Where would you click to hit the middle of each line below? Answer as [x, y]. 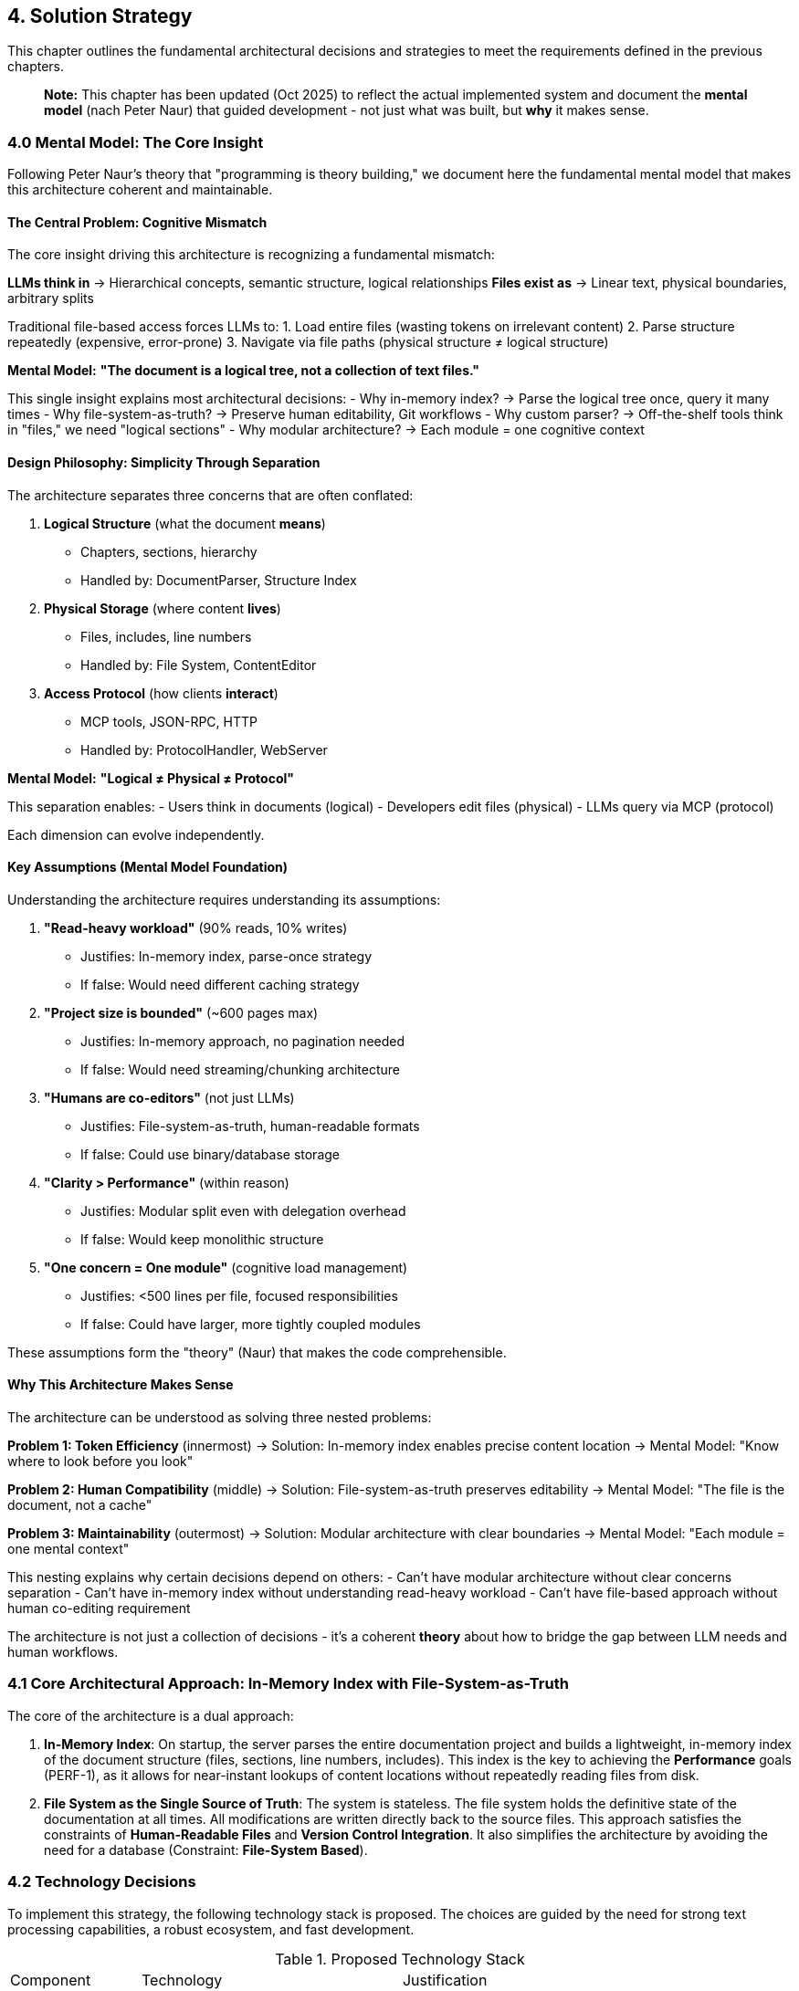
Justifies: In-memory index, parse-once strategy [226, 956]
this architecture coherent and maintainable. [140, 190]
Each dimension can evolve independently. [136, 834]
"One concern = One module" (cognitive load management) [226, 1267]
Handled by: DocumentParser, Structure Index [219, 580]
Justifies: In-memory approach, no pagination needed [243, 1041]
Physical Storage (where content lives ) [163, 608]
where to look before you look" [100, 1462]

--

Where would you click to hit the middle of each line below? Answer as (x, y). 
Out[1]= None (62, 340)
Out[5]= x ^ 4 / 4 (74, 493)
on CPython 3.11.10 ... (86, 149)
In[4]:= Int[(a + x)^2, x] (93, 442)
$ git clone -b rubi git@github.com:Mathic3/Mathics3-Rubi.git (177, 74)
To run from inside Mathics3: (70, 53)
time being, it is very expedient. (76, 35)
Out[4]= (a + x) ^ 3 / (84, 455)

* * *

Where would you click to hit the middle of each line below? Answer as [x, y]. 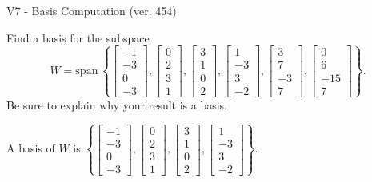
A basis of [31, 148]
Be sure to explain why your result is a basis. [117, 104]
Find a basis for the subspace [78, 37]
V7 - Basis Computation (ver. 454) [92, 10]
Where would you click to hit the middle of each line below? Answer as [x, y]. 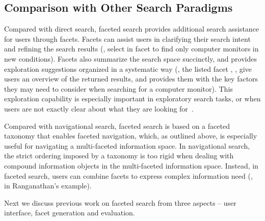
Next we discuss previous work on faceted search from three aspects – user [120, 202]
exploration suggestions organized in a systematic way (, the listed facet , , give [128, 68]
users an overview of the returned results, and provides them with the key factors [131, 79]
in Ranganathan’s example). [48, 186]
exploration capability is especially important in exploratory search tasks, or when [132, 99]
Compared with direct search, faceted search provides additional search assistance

Action item
Take the material above from the line bearing "V7 - Basis Computation (ver. 454) [92, 10]" through the line bearing "in Ranganathan’s example). [48, 186]" and write it out exactly, both end lines included. Pictures stay out.

Output for this task
V7 - Basis Computation (ver. 454) [92, 10]
Where would you click to hit the middle of each line below? Answer as [x, y]. 
Next we discuss previous work on faceted search from three aspects – user [120, 202]
exploration suggestions organized in a systematic way (, the listed facet , , give [128, 68]
users an overview of the returned results, and provides them with the key factors [131, 79]
in Ranganathan’s example). [48, 186]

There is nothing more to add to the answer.